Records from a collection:
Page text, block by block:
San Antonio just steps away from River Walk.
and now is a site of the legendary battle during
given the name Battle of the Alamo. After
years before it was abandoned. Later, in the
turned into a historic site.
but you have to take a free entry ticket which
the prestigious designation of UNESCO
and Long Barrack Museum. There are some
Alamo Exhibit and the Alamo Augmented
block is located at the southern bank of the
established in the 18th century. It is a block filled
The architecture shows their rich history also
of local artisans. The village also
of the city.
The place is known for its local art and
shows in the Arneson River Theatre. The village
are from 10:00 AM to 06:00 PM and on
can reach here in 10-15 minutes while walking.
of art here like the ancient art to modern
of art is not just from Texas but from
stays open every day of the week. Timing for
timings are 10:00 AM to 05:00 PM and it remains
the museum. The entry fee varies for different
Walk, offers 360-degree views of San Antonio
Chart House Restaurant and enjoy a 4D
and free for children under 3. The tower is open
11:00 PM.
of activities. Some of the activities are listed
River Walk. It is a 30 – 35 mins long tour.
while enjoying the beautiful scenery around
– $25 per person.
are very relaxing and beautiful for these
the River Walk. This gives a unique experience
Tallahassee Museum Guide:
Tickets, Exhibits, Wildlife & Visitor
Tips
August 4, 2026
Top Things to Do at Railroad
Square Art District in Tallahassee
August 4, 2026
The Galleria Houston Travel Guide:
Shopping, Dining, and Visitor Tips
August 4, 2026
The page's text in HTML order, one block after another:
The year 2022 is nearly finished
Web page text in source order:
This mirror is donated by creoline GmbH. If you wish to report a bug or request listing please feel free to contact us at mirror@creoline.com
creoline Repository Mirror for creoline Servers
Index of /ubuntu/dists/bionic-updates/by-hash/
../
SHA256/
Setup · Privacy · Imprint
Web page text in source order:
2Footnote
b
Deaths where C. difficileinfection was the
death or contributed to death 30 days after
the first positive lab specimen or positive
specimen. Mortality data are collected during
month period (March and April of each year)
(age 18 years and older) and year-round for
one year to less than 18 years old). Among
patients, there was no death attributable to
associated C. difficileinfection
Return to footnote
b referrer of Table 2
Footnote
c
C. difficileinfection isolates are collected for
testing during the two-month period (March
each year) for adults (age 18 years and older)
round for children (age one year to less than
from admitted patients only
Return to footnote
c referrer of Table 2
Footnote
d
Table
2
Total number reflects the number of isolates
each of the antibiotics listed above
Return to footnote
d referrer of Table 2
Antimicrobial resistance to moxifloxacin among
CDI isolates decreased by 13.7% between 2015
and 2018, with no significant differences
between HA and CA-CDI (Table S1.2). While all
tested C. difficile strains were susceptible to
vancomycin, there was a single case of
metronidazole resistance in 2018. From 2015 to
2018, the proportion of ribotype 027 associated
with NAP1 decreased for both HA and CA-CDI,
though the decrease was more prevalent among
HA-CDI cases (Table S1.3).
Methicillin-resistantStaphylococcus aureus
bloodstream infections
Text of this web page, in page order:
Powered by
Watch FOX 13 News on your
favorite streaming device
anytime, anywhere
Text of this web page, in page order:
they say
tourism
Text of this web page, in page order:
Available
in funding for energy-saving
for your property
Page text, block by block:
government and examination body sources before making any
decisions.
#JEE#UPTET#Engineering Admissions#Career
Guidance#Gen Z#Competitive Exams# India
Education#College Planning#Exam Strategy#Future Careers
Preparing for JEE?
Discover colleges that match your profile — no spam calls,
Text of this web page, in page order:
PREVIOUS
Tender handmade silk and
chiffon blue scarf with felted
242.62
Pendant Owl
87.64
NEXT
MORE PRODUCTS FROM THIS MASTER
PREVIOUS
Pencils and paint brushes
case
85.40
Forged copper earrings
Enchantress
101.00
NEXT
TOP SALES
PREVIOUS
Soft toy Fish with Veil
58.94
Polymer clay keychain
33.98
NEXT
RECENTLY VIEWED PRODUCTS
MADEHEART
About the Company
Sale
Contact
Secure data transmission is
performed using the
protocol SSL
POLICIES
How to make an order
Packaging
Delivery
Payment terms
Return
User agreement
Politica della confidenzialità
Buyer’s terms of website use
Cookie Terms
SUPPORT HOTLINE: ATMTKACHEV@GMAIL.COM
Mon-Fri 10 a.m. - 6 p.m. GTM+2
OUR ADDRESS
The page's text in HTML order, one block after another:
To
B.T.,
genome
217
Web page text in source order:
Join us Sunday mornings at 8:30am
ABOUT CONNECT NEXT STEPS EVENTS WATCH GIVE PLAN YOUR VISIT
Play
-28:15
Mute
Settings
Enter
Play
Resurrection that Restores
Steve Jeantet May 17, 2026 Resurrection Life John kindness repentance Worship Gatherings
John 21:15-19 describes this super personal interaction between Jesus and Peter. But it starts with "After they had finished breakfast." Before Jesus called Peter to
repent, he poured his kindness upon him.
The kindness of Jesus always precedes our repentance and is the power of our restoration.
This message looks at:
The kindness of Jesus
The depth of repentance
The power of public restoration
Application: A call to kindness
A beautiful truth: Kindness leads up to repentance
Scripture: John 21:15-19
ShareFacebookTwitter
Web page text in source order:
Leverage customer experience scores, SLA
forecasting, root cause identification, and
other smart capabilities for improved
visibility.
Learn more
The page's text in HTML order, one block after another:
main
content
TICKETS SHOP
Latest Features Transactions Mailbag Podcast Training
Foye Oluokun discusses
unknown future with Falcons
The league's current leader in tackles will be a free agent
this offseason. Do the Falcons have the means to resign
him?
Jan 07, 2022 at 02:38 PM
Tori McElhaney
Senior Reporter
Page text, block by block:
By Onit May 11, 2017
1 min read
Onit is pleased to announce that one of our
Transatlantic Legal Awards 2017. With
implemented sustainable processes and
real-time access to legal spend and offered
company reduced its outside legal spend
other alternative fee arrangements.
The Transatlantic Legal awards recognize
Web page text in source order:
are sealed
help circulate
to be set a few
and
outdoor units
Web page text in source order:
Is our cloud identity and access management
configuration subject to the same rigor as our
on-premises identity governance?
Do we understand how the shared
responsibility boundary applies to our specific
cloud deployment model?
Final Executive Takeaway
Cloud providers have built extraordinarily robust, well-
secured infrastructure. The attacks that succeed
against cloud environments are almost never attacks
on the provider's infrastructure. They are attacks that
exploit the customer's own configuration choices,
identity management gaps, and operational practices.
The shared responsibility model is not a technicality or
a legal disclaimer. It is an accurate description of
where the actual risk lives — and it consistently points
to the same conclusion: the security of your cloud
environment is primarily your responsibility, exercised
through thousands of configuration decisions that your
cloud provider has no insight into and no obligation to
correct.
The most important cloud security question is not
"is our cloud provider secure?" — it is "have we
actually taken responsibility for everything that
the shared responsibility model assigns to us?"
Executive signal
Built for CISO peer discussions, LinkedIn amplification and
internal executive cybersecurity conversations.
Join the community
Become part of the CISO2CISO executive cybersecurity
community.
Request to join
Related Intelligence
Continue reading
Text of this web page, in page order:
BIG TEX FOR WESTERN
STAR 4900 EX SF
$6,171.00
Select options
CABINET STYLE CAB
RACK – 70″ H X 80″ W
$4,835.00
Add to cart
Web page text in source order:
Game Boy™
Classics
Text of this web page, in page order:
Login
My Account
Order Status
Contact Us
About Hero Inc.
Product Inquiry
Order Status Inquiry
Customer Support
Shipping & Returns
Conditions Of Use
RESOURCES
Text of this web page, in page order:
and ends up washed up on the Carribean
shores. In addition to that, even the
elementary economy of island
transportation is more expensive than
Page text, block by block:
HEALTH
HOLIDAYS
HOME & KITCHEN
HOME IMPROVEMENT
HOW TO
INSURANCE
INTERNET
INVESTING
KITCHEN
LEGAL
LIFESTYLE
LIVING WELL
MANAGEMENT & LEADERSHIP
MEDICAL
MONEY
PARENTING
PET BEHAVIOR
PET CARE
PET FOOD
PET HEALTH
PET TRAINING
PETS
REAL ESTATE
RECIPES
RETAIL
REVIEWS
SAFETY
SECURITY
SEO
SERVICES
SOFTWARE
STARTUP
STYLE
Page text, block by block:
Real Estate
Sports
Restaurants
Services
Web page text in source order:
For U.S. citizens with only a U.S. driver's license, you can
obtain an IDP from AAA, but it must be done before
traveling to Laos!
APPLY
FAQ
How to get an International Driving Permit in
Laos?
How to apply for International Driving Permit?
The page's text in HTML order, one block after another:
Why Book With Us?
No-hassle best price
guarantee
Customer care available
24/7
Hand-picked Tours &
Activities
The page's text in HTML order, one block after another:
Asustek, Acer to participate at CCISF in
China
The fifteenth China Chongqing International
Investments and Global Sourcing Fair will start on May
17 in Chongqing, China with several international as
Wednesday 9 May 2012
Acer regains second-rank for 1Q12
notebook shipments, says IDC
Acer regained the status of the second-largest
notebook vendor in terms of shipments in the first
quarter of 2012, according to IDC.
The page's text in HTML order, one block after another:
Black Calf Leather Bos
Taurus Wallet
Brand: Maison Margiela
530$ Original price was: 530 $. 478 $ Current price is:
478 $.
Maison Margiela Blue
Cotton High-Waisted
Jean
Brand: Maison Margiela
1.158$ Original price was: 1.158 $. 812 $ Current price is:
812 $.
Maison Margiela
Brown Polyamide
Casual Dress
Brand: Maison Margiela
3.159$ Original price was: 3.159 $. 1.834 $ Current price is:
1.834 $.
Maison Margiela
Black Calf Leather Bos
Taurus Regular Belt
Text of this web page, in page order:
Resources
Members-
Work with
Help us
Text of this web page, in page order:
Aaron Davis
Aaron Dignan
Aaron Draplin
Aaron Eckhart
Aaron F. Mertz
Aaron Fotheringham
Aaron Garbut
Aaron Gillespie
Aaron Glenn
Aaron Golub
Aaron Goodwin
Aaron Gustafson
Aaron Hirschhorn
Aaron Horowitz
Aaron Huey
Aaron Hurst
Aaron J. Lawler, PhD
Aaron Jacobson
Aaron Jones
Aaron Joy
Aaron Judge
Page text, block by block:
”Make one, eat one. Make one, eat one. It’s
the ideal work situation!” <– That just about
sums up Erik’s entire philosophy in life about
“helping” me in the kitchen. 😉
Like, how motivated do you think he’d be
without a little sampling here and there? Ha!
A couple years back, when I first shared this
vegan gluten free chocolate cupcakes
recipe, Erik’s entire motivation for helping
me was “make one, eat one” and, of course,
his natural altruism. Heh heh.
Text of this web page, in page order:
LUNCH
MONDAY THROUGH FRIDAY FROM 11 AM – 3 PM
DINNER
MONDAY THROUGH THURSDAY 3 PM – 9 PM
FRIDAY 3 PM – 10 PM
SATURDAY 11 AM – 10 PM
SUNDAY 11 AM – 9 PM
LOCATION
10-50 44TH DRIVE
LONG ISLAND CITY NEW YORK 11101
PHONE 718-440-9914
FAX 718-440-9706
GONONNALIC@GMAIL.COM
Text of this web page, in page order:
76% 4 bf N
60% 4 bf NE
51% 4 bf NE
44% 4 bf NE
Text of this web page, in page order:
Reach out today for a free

INSTRUCTIONS TO FOLLOW:
Find every line in the records that uses the string "have", then copy it.

TASK ANSWER:
but you have to take a free entry ticket which
this offseason. Do the Falcons have the means to resign
Cloud providers have built extraordinarily robust, well-
"is our cloud provider secure?" — it is "have we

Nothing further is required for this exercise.